A note on the last decades two main debates in Usability Engineering

In the early nineties, when the discipline of Usability Engineering had its childhood, some authors shifted the focus from theoretical design considerations and methodological concerns to what can be called process quality: As the usability budget in software projects is never satisfactory, the question arouse, how many users, inspectors respectively, are enough to early catch most of the usability defects in a design. Virzi (1992), as well as Nielsen and Landauer (1993), modelled the defect detection process with the simple formula of diminishing returns, which is:

P(+|n,p) = 1-(1-p)^n

where P(+n,p) denotes the probability of a single defect to be identified after n independent sessions; p is the basic probability of a defect to be identified in one session. This formulas corresponding graph asymptotically reaches 1. This formula has been enhanced by other researchers to incorporate, for example, the ability of the inspectors. But the basic idea remains the same:

To measure the effectiveness characteristics of a certain method is a preliminary of streamlining the quality assurance process.

The “Five users is (NOT) enough” debate didn’t arouse from the mathematical model in the first place , but simply from the fact, that both studies determined p to be around 0.35. This yielded a 80% detection rate with five users/inspectors, but can, of course, vary with the circumstances. Current studies already investigate in the sources of variance. Thus we can expect better predictions of p in future, provided that the underlying factors can be measured efficiently.

In the late nineties the “Damaged Merchandize” debate arouse: Gray & Salzman (1998) strongly criticized the far-reaching conclusions that researchers drew from poorely designed comparative studies of usability evaluation methods (UEM). A comparative UEM study simply tries to inform practitioners if they should give method A the favor against method B for usability evaluation, because it detects defects more effectively. The current research on UEM comparison focusses mostly on aspects of sound study design and finding valid criteria for effectiveness.
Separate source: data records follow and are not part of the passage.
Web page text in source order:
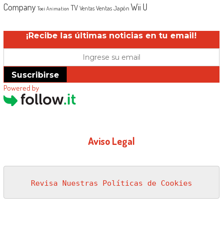
Company Toei Animation TV Ventas Ventas Japón Wii U
¡Recibe las últimas noticias en tu email!
Suscribirse
Powered by
Aviso Legal
Revisa Nuestras Políticas de Cookies
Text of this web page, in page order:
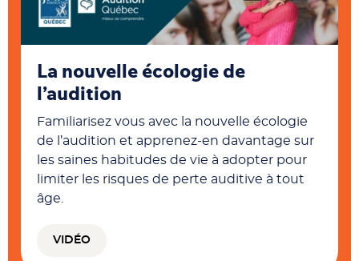
La nouvelle écologie de
l’audition
Familiarisez vous avec la nouvelle écologie
de l’audition et apprenez-en davantage sur
les saines habitudes de vie à adopter pour
limiter les risques de perte auditive à tout
âge.
VIDÉO
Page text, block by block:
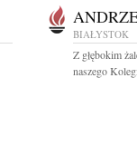
BIAŁYSTOK
Z głębokim
naszego
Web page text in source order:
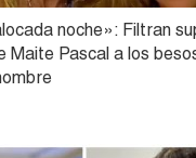
noche»: Filtran
Maite Pascal a los
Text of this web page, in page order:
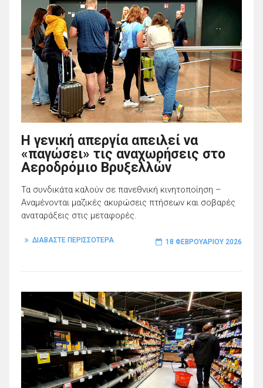
Η γενική απεργία απειλεί να
«παγώσει» τις αναχωρήσεις στο
Αεροδρόμιο Βρυξελλών
Τα συνδικάτα καλούν σε πανεθνική κινητοποίηση –
Αναμένονται μαζικές ακυρώσεις πτήσεων και σοβαρές
αναταράξεις στις μεταφορές.
ΔΙΑΒΑΣΤΕ ΠΕΡΙΣΣΟΤΕΡΑ 18 ΦΕΒΡΟΥΑΡΊΟΥ 2026
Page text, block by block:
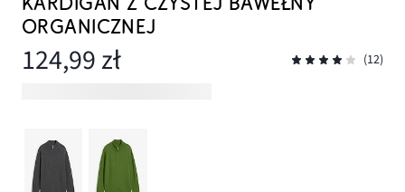
ORGANICZNEJ
124,99 zł (12)
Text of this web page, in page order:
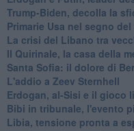
Trump-Biden, decolla la
Primarie Usa nel segno
La crisi del Libano tra
Il Quirinale, la casa della
Santa Sofia: il dolore di
L'addio a ​Zeev Sternhell
Erdogan, al-Sisi e il gioco
Bibi in tribunale, l'evento
Libia, tensione pronta a
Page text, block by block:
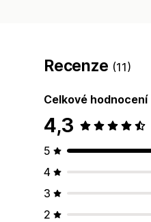
Recenze (11)
Celkové hodnocení
4,3
5
4
3
2
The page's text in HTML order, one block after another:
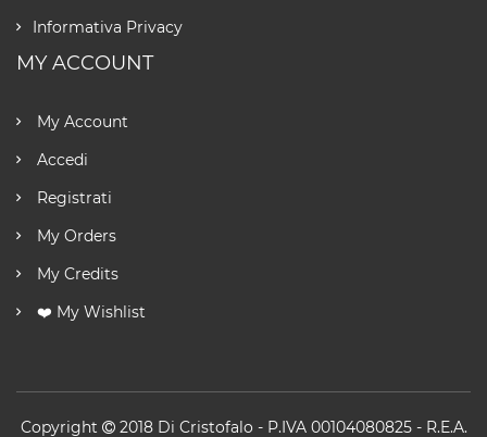
Informativa Privacy
MY ACCOUNT
My Account
Accedi
Registrati
My Orders
My Credits
❤️ My Wishlist
Copyright 2018 Di Cristofalo - P.IVA 00104080825 - R.E.A.
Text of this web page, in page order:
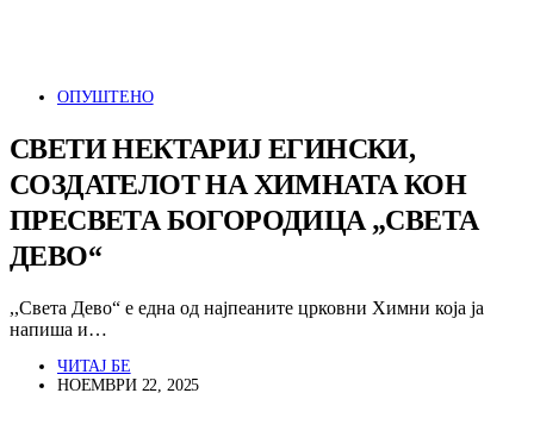
ОПУШТЕНО
СВЕТИ НЕКТАРИЈ ЕГИНСКИ,
СОЗДАТЕЛОТ НА ХИМНАТА КОН
ПРЕСВЕТА БОГОРОДИЦА „СВЕТА
ДЕВО“
,,Света Дево“ е една од најпеаните црковни Химни која ја
напиша и…
ЧИТАЈ БЕ
НОЕМВРИ 22, 2025
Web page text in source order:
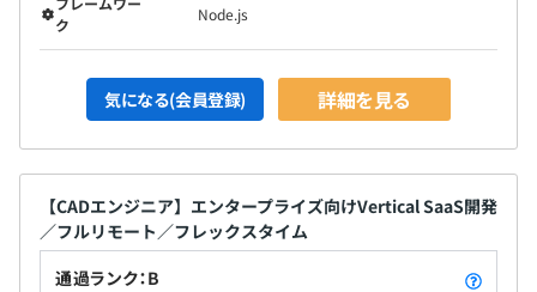
ク
Node.js
気になる(会員登録) 詳細を見る
【CADエンジニア】エンタープライズ向けVertical SaaS開発
／フルリモート／フレックスタイム
通過ランク：B
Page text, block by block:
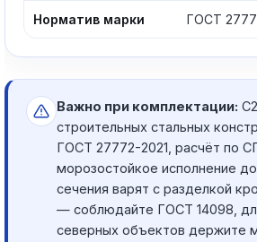
Норматив марки ГОСТ
Важно при комплектации:
строительных стальных
ГОСТ 27772-2021, расчёт по СП
морозостойкое исполнение
сечения варят с разделкой
— соблюдайте ГОСТ 14098,
северных объектов держите
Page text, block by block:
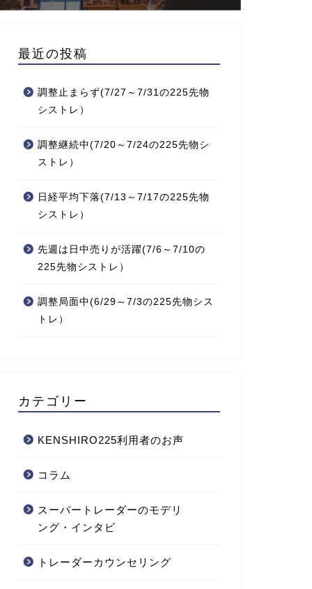
最近の投稿
調整止まらず(7/27～7/31の225先物
シストレ）
調整継続中(7/20～7/24の225先物シ
ストレ）
日経平均下落(7/13～7/17の225先物
シストレ）
先週は日中売りが活躍(7/6～7/10の
225先物シストレ）
調整局面中(6/29～7/3の225先物シス
トレ）
カテゴリー
KENSHIRO225利用者のお声
コラム
スーパートレーダーのモデリ
ング・インタビ
トレーダーカウンセリング
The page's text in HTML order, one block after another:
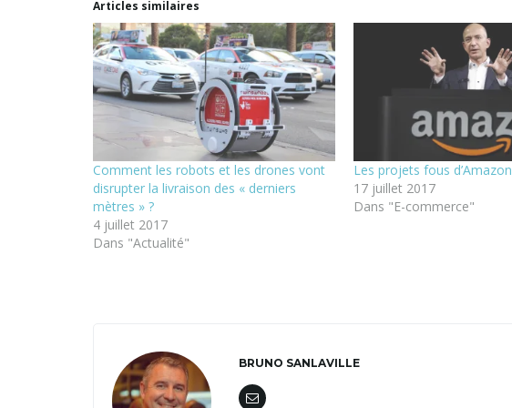
Articles similaires
Comment les robots et les drones vont
disrupter la livraison des « derniers
mètres » ?
4 juillet 2017
Dans "Actualité"
Les projets fous d’Amazon
17 juillet 2017
Dans "E-commerce"
BRUNO SANLAVILLE
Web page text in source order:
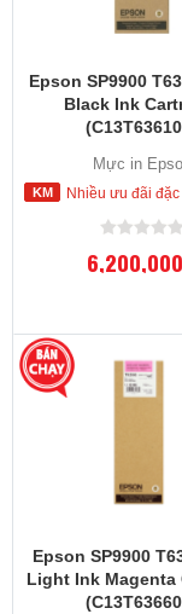
Epson SP9900
Black Ink
Mực in
Nhiều ưu đãi đặc biệt dùng cho khách hàng
Epson SP9900
Light Ink Magenta
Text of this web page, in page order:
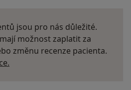
jsou pro nás důležité.
možnost zaplatit za
změnu recenze pacienta.
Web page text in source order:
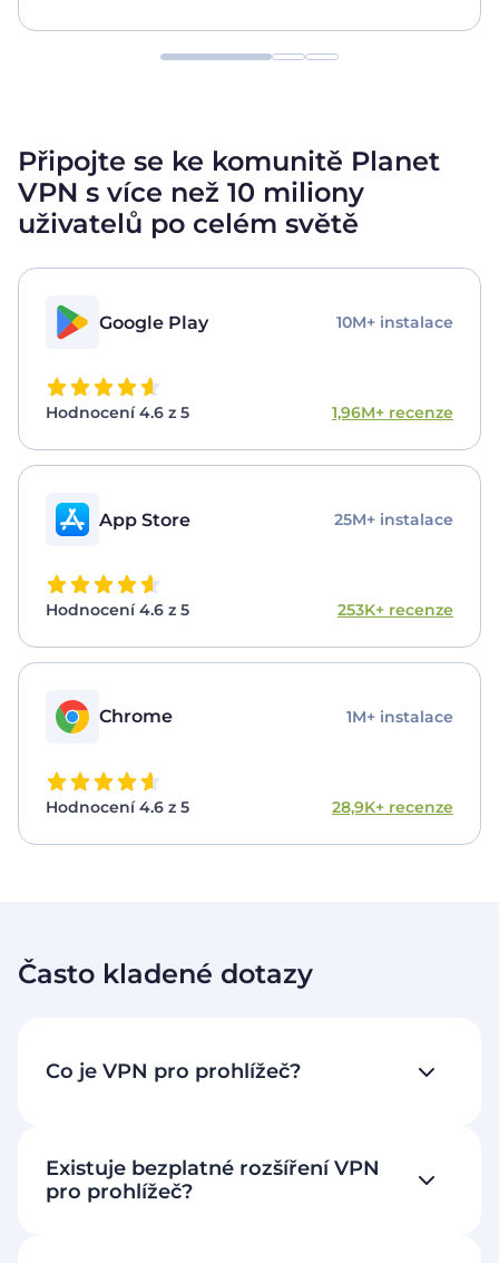
Připojte se ke komunitě Planet
VPN s více než 10 miliony
uživatelů po celém světě
Google Play 10M+ instalace
Hodnocení 4.6 z 5 1,96M+ recenze
App Store 25M+ instalace
Hodnocení 4.6 z 5 253K+ recenze
Chrome 1M+ instalace
Hodnocení 4.6 z 5 28,9K+ recenze
Často kladené dotazy
Co je VPN pro prohlížeč?
Existuje bezplatné rozšíření VPN
pro prohlížeč?
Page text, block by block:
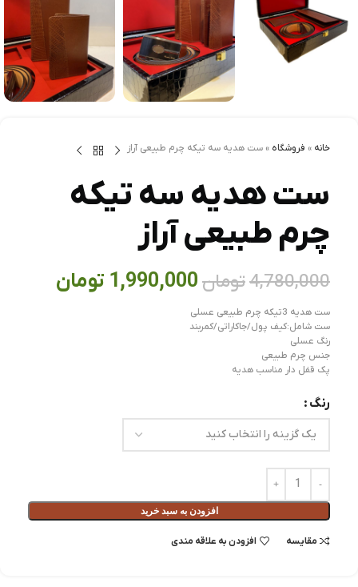
خانه » فروشگاه » ست هدیه سه تیکه چرم طبیعی آراز
ست هدیه سه تیکه
چرم طبیعی آراز
4,780,000تومان 1,990,000 تومان
ست هدیه 3تیکه چرم طبیعی عسلی
ست شامل:کیف پول/جاکاراتی/کمربند
رنگ عسلی
جنس چرم طبیعی
پک قفل دار مناسب هدیه
رنگ
افزودن به سبد خرید
مقايسه افزودن به علاقه مندی
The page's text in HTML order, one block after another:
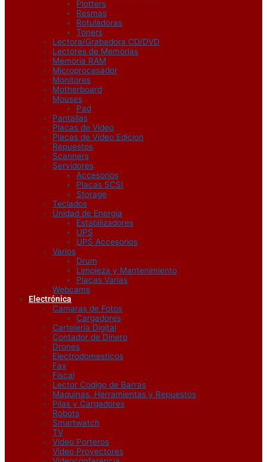
Plotters
Resmas
Rotuladoras
Toners
Lectora/Grabadora CD/DVD
Lectores de Memorias
Memoria RAM
Microprocesador
Monitores
Motherboard
Mouses
Pad
Pantallas
Placas de Video
Placas de Video Edicion
Repuestos
Scanners
Servidores
Accesorios
Placas SCSI
Storage
Teclados
Unidad de Energía
Estabilizadores
UPS
UPS Accesorios
Varios
Drum
Limpieza y Mantenimiento
Placas Varias
Webcams
Electrónica
Camaras de Fotos
Cargadores
Carteleria Digital
Contador de Dinero
Drones
Electrodomesticos
Fax
Fiscal
Lector Codigo de Barras
Maquinas, Herramientas y Repuestos
Pilas y Cargadores
Robots
Smartwatch
TV
Video Porteros
Video Proyectores
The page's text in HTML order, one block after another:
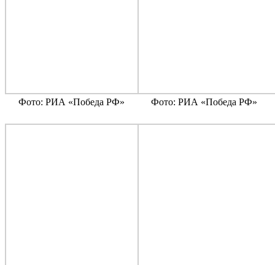
Фото: РИА «Победа РФ» Фото: РИА «Победа РФ»

What I want to remark here, is, that both areas of research are strongly interrelated:

Whereas the primary goal in comparative studies is to rank two methods, process predictability requires to exactly estimate p. But the p estimate automatically yields a ranking of two methods. Vice versa, the p estimate can only produce valid comparisons and process predictions, when the study is well designed for generalizability and validity.